Editing Embryo Genes Nears Reality, Reigniting Ethical Debate
Although scientific consensus and laws in 70 countries currently consider editing the human germline—altering embryo DNA to prevent disease transmission across generations—extremely risky, new research suggests that editing human embryo genes with unprecedented precision may soon be possible.
(CNN) -- Pioneering gene-editing therapies are currently used to treat devastating genetic diseases, saving patients' lives and alleviating their suffering. But these patients may pass disease-causing mutations to their children.
Despite scientific consensus and laws in 70 countries deeming human germline editing—altering embryo DNA to prevent disease transmission across generations—extremely risky at present, new research indicates that editing human embryo genes with unprecedented precision could become possible soon.

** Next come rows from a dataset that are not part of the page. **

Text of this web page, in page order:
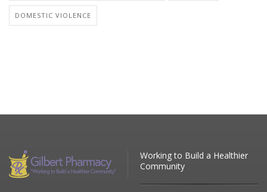
DOMESTIC VIOLENCE
Working to Build a Healthier
Community
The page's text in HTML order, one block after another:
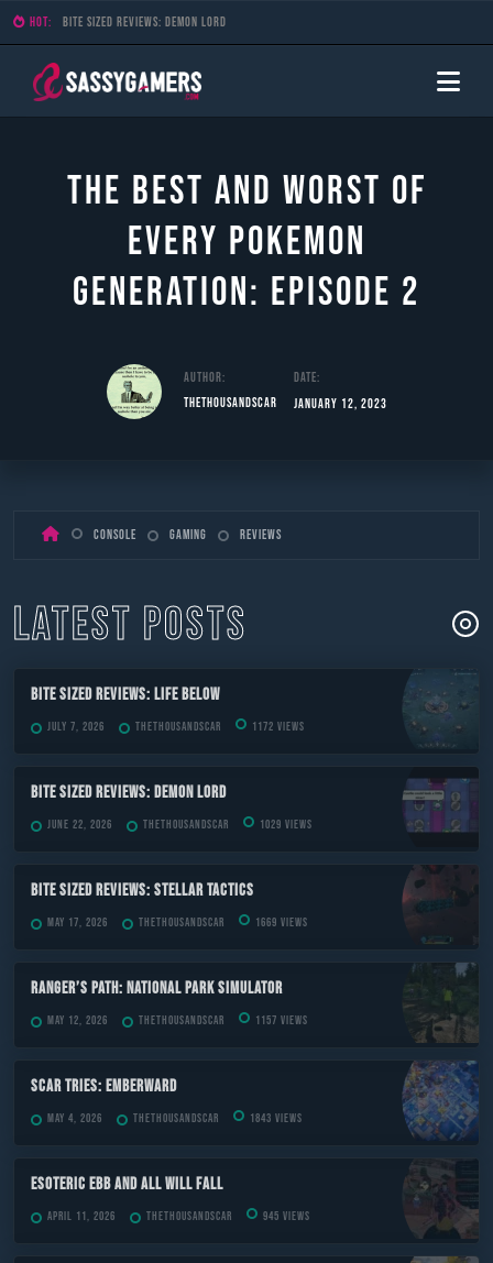
HOT: Bite Sized Reviews: Demon Lord
The Best and Worst of
Every Pokemon
Generation: Episode 2
Author:
TheThousandScar
Date:
January 12, 2023
Console Gaming Reviews
LATEST POSTS
Bite Sized Reviews: Life Below
July 7, 2026 TheThousandScar 1172 views
Bite Sized Reviews: Demon Lord
June 22, 2026 TheThousandScar 1029 views
Bite Sized Reviews: Stellar Tactics
May 17, 2026 TheThousandScar 1669 views
Ranger’s Path: National Park Simulator
May 12, 2026 TheThousandScar 1157 views
Scar Tries: Emberward
May 4, 2026 TheThousandScar 1843 views
ESOTERIC Ebb and All Will Fall
April 11, 2026 TheThousandScar 945 views

Scientists emphasize that major obstacles still prevent safely editing viable human embryos.
Amander Clark, professor of molecular, cellular, and developmental biology at the University of California, Los Angeles, and director of the Center for Reproductive Science, Health, and Education, said, 'Using gene editing in human embryos was completely off the table six years ago,' adding that the new research 'reopens the possibility of using this technology for future therapeutic purposes with embryos resulting from in vitro fertilization.'
Human embryo research remains strictly regulated in most countries, often limited to 14 days after embryo formation.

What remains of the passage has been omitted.